Problem details |
Please return every entry below exactly as written, without any of its pictures.

(Entries taken from a collection)
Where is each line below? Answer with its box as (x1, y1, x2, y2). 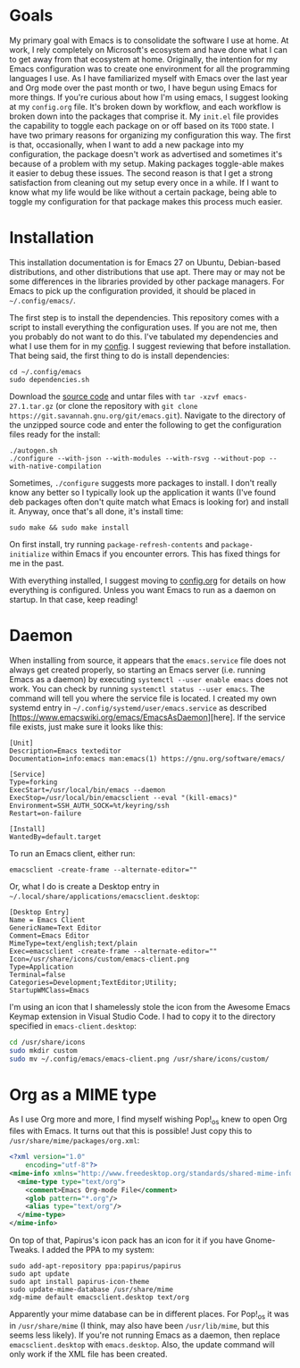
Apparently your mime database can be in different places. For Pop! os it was (9, 1309, 289, 1322)
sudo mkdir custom (9, 1046, 78, 1055)
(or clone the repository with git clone (54, 400, 198, 411)
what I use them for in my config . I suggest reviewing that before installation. (9, 340, 291, 351)
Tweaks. (9, 1245, 40, 1255)
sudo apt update (9, 1270, 70, 1279)
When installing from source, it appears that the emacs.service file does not (9, 655, 287, 665)
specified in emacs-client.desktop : (9, 1020, 137, 1031)
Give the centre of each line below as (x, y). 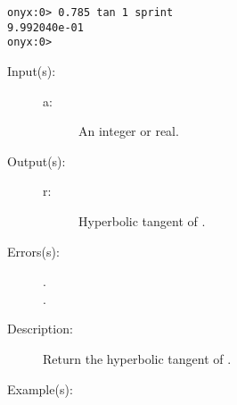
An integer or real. (129, 131)
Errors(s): (33, 251)
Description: (40, 329)
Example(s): (40, 388)
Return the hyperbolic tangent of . (137, 358)
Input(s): (32, 70)
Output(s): (37, 160)
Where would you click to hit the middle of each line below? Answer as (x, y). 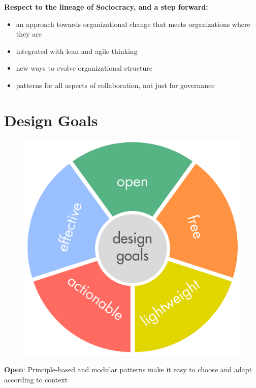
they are (29, 34)
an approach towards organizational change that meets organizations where (133, 24)
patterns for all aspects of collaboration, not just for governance (115, 85)
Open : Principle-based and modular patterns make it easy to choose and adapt (128, 369)
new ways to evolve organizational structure (84, 68)
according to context (36, 379)
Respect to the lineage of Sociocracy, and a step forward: (106, 7)
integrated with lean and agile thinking (77, 51)
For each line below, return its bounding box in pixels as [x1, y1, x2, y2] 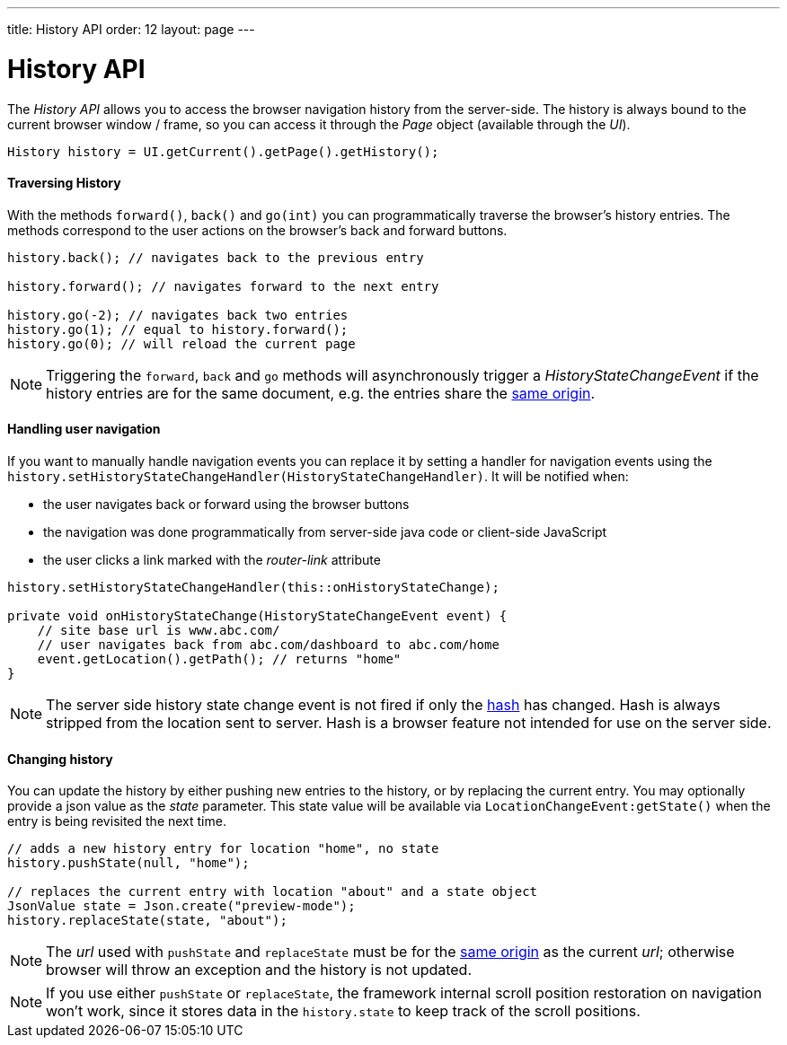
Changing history [7, 751, 113, 767]
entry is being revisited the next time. [7, 813, 226, 830]
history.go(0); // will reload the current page [7, 336, 356, 351]
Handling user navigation [7, 421, 161, 437]
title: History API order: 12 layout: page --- [7, 22, 255, 37]
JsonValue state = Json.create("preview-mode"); [7, 899, 356, 914]
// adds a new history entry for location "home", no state [7, 841, 439, 856]
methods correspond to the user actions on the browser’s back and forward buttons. [7, 222, 508, 238]

Output for this task |
Where is each line below? Answer with its box as (x1, y1, x2, y2). 
Apparently your mime database can be in different places. For Pop! os it was (9, 1309, 289, 1322)
sudo mkdir custom (9, 1046, 78, 1055)
(or clone the repository with git clone (54, 400, 198, 411)
what I use them for in my config . I suggest reviewing that before installation. (9, 340, 291, 351)
Tweaks. (9, 1245, 40, 1255)
sudo apt update (9, 1270, 70, 1279)
When installing from source, it appears that the emacs.service file does not (9, 655, 287, 665)
specified in emacs-client.desktop : (9, 1020, 137, 1031)
Give the centre of each line below as (x, y). 
An integer or real. (129, 131)
Errors(s): (33, 251)
Description: (40, 329)
Example(s): (40, 388)
Return the hyperbolic tangent of . (137, 358)
Input(s): (32, 70)
Output(s): (37, 160)
Where would you click to hit the middle of each line below? Answer as (x, y). 
they are (29, 34)
an approach towards organizational change that meets organizations where (133, 24)
patterns for all aspects of collaboration, not just for governance (115, 85)
Open : Principle-based and modular patterns make it easy to choose and adapt (128, 369)
new ways to evolve organizational structure (84, 68)
according to context (36, 379)
Respect to the lineage of Sociocracy, and a step forward: (106, 7)
integrated with lean and agile thinking (77, 51)
For each line below, return its bounding box in pixels as [x1, y1, x2, y2] 
Changing history [7, 751, 113, 767]
entry is being revisited the next time. [7, 813, 226, 830]
history.go(0); // will reload the current page [7, 336, 356, 351]
Handling user navigation [7, 421, 161, 437]
title: History API order: 12 layout: page --- [7, 22, 255, 37]
JsonValue state = Json.create("preview-mode"); [7, 899, 356, 914]
// adds a new history entry for location "home", no state [7, 841, 439, 856]
methods correspond to the user actions on the browser’s back and forward buttons. [7, 222, 508, 238]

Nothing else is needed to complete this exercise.